Tobin has also created designs for a few notable forays with François Girard outside the world of cinema. With Novecento by Alessandro Baricco (2001), the sound creator met the challenge of including in her rich composition a wide array of different sounds, mixed and rendered unrecognizable but all from a single instrument, a grand piano. In Le procès, an adaptation of Kafka’s novel (2004), her score of whispering voices and sounds ingeniously created by rubbing everyday objects together, rather than the usual musical instruments, amplified the play’s unsettling, paranoid atmosphere.
In 1998, for Les trois derniers jours de Fernando Pessoa, she began research with Denis Marleau, the artistic co-director of UBU compagnie de création, into the use of technology to create intimate vocal performances. Very careful to preserve what makes the theatre so unique—its living, breathing nature, the very heart of the experience—and particularly sensitive to the importance of the human voice, Tobin was determined not to dissociate the performers’ voices from their onstage physical bodies.
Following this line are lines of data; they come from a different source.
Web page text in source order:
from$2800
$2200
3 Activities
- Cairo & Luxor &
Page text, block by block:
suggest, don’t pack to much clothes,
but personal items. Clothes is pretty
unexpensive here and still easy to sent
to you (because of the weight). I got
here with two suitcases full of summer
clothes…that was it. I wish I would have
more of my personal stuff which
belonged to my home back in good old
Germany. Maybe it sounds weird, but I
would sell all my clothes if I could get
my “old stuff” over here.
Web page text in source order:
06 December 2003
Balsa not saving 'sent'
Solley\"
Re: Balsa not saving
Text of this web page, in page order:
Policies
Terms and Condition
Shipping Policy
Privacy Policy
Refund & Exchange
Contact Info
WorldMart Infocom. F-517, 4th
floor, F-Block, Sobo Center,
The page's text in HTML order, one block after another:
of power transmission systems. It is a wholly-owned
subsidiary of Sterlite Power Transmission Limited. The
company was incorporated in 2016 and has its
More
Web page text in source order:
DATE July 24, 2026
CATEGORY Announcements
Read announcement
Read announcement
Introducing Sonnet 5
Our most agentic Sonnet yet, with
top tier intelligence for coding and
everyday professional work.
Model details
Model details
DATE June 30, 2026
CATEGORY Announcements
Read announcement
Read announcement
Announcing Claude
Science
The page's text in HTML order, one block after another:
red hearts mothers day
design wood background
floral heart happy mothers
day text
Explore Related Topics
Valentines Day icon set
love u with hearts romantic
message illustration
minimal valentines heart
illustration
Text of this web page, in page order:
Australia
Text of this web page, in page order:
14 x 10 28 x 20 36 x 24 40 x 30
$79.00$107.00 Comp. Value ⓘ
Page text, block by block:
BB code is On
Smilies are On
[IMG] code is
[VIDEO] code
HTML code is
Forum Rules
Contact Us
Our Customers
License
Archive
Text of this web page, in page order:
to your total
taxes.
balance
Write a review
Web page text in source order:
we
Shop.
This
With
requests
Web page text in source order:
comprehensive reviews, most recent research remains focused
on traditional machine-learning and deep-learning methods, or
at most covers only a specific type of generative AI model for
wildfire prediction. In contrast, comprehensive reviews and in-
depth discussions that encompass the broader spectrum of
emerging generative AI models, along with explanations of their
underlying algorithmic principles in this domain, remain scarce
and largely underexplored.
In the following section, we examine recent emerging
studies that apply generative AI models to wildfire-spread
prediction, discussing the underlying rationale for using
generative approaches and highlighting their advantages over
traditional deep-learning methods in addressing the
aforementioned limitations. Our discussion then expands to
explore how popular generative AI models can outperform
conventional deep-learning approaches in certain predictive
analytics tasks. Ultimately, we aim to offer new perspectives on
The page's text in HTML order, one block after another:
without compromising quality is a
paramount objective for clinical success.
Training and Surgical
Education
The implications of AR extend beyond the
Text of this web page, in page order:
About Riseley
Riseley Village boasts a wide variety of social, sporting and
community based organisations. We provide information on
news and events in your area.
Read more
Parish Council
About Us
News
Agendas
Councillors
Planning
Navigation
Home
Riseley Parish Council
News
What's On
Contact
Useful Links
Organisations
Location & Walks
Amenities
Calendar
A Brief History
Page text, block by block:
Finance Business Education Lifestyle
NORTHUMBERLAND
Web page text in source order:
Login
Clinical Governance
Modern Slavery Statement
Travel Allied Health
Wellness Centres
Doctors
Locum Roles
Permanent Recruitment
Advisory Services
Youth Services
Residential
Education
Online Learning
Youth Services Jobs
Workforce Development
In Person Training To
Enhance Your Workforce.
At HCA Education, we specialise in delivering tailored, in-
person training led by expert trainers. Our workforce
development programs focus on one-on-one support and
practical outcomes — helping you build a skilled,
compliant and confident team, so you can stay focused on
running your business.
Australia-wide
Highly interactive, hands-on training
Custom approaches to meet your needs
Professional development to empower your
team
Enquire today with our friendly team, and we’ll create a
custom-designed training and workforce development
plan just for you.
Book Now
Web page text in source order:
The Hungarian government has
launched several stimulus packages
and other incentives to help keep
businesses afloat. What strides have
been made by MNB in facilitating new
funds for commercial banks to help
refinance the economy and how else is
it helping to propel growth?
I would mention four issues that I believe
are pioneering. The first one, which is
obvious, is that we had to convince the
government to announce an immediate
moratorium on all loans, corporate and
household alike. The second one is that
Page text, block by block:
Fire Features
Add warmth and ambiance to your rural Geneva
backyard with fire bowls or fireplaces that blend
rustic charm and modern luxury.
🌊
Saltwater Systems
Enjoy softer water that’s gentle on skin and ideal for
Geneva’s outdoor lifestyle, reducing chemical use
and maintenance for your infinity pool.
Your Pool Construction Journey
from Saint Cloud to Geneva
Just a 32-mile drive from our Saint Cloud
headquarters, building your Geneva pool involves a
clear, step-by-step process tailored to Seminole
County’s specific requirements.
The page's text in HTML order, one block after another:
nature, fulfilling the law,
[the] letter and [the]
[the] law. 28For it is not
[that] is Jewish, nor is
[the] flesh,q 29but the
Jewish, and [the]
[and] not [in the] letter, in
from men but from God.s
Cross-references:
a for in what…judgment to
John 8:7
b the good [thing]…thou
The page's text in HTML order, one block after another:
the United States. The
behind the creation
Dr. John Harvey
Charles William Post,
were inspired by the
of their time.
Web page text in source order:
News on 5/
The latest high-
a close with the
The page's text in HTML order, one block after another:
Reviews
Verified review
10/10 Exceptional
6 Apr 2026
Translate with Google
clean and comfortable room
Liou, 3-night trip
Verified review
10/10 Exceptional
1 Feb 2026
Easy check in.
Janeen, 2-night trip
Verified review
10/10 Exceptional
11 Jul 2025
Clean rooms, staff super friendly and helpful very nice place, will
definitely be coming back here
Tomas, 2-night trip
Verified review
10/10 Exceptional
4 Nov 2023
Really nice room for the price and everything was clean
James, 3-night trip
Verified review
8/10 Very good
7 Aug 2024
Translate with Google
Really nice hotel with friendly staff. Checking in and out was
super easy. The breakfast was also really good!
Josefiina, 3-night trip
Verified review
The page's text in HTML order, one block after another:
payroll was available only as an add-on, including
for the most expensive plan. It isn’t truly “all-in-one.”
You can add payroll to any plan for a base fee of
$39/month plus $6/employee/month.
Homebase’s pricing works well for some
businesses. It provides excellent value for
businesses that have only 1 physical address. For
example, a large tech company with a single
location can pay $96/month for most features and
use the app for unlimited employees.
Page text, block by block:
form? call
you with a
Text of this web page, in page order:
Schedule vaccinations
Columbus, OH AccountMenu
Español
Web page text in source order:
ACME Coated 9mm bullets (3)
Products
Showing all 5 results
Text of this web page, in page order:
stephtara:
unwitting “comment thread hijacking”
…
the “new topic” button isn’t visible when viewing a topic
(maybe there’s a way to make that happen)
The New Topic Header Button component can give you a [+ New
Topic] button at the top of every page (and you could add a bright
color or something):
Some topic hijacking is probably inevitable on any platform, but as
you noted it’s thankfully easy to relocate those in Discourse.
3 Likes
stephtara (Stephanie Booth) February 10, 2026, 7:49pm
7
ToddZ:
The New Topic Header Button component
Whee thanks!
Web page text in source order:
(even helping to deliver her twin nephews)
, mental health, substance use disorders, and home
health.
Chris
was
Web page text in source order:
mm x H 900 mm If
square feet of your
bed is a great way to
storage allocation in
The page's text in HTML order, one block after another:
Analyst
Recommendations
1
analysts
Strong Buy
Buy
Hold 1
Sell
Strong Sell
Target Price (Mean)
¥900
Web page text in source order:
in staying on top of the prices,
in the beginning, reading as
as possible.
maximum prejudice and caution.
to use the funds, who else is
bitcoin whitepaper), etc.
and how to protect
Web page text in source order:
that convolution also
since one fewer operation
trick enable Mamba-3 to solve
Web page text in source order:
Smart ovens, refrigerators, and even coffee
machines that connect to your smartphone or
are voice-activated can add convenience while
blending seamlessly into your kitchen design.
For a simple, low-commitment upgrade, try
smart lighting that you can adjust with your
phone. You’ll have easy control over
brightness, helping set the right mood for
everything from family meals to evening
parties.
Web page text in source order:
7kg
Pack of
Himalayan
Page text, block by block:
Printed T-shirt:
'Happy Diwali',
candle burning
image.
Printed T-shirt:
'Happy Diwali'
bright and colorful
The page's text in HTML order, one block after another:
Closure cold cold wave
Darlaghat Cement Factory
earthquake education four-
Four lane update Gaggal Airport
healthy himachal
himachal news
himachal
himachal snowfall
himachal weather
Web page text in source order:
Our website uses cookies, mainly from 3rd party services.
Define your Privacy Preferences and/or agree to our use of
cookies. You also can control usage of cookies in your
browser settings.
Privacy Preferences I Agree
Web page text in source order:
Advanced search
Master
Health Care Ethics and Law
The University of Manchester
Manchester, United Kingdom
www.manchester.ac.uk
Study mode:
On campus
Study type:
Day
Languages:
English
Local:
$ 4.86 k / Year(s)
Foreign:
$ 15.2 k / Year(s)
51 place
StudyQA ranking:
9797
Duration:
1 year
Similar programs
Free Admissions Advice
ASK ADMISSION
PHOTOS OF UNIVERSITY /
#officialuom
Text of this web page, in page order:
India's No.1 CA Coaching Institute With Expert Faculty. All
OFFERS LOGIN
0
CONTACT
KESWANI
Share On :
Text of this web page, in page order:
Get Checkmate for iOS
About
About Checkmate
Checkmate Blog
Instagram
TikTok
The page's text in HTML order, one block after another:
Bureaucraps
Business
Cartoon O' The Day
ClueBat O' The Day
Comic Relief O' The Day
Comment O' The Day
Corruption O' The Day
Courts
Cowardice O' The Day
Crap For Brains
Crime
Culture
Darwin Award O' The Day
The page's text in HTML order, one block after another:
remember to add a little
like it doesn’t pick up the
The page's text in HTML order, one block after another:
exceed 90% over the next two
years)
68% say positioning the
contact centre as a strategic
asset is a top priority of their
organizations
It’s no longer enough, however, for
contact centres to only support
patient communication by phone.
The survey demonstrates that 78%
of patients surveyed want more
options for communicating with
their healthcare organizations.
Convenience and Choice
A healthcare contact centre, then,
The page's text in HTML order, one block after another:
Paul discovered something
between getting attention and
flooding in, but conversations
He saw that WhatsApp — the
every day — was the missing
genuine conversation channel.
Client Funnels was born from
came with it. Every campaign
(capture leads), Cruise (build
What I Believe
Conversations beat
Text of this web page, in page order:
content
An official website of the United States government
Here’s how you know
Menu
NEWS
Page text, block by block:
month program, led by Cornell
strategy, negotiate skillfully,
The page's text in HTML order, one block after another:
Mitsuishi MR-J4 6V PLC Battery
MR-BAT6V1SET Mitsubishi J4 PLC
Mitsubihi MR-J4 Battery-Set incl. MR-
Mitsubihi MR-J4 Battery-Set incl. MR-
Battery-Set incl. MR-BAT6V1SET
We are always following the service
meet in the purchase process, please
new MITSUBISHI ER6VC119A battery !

Inspired by her apprenticeships in London and New York, Nancy Tobin has developed her own approach to amplifying performers’ voices, boosting the volume to make the artists seem closer to the audience while preserving their voices’ natural texture and character.
Tobin has no fewer than 14 collaborations with Denis Marleau to her credit, either as a sound designer or as the creator of sound recording and projection devices. Some of her noteworthy projects include the immersive score created for Maurice Maeterlinck’s Les aveugles (2002), a remarkable theatrical installation at the Musée d’art contemporain de Montréal. In a very evocative manner, the artist imagined a poetic forest soundscape as perceived with great clarity by sight-impaired characters.
Tobin’s dedication to her art and her demanding nature are apparent in her constant desire to hone her skills, despite the years of experience and recognition she has already acquired. She earned a bachelor’s degree in dramatic art from Université du Québec à Montréal (UQAM) in 1989 and a master’s degree in theatre in 2017. In her thesis Le son au théâtre et en danse contemporaine: les principes conceptuels récurrents de ma pratique [Sound in theatre and contemporary dance: the recurring concepts underpinning my practice], she analyzed her own work. Since 2019, she has also been working on a Ph.D. in art studies and practice, again at UQAM.
Tobin is committed to sharing her knowledge with future generations. In addition to coaching National Theatre School of Canada students in sound design, she has been a lecturer for the “Sound in theatre” course at UQAM’s École supérieure de théâtre since 2011. In 2016, the university’s Faculty of Arts awarded her a “Prix d’excellence en enseignement” for excellence in teaching. Tobin has also published a description of her approach, Guide de la conception sonore selon Nancy Tobin 01 (2018). The inclusion of “01” in the title indicates that the booklet is the first in a series devoted to stage practitioners, which she plans to self-publish.
Nancy Tobin has not only made her mark on the performing arts: By sharing the results of her analysis and explorations, the sound designer continues to have a lasting influence on our acoustic environments.
This Conseil des arts de Montréal award was named for Jovette Marchessault as a tribute to a great “tuner of the soul,” whose body of work reflects her desire to bring women’s culture out of the shadows, to reshape history, and to forge a collective memory that allows women to be role models for any gender. The 2021–2022 edition of the Jovette-Marchessault Award will be geared to women authors, with the all for nominations going out in mid-November.